KEY POINTS

  • Federer has not won a Grand Slam in more than two years now
  • Todd Woodbridge does not see the Big Three dominating post the coronavirus break
  • Federer will be shy of 40 if he chooses to play at the Wimbledon next year

Doubles legend Todd Woodbridge has suggested that the break due to the coronavirus pandemic has “broken up a great period of tennis” and could make way to a whole new era.

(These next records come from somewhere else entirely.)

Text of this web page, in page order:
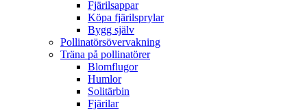
Fjärilsappar
Köpa fjärilsprylar
Bygg själv
Pollinatörsövervakning
Träna på pollinatörer
Blomflugor
Humlor
Solitärbin
Fjärilar

While the French Open and US Open remain in doubt, the All England Club Wednesday declared that the grass-court tournament, for the very first time in history, won’t be a part of tennis’ calendar year due to the ongoing virus crisis.

If Federer chooses to give another shot at the Wimbledon, he will be shy of his 40th birthday next year. More than two years have passed since Federer won a Grand Slam as his 20th major victory remains his last that was the 2018 Australian Open. Before ATP halted its tennis tournaments due to the virus, Federer had announced that he has undergone arthroscopic surgery on his right knee and that he will have to miss the next five events on his schedule—Dubai, Indian Wells, Miami, Bogota and the French Open.

The Australian tennis legend, Woodbridge is not sure if the soon-to-be 39 will be “motivated enough" to start over his tennis routine all over again.

“The question that Roger will have to ask himself is how motivated is he to come back for another year? Or has this actually helped him? But the less match play that you get in this period at that age, it’s so much harder to come back and recover once you start again.

So I really think that post-2020 will be a new era of people trying to create records because it’ll have really have broken up a great period in tennis. It has stopped the potential, I think, of Federer winning one or two more. It becomes very highly unlikely for him,” Woodbridge said in a recent interview.

Woodbridge, who is a 16-time doubles Grand Slam winner, is certain that the coronavirus break will change the course of tennis. He cannot see the Big Three — Federer, Rafael Nadal and Novak Djokovic — continuing to dominate the sport as they have for the past decade-and-a-half.

Roger Federer and Rafael Nadal
Rafael Nadal's win over Roger Federer in the 2008 Wimbledon final contributed to him becoming world No. 1 for the first time later that year. In this picture, Nadal (R) is congratulated by Federer after winning their final tennis match of the 2008 Wimbledon championships against at The All England Tennis Club in southwest London, on July 6, 2008. RYAN PIERSE/AFP/Getty Images

“Because of the uncertainty, it makes it hard to see how the three can dominate when they come back because of the age of Roger and Rafa. It also puts more pressure on Rafa and it changes all of those storylines that were on the table for 2020. For Novak, it may come at a good time in his career to actually rejuvenate him again, give him another big burst. So if anything, this period helps him the most,” added Woodbridge.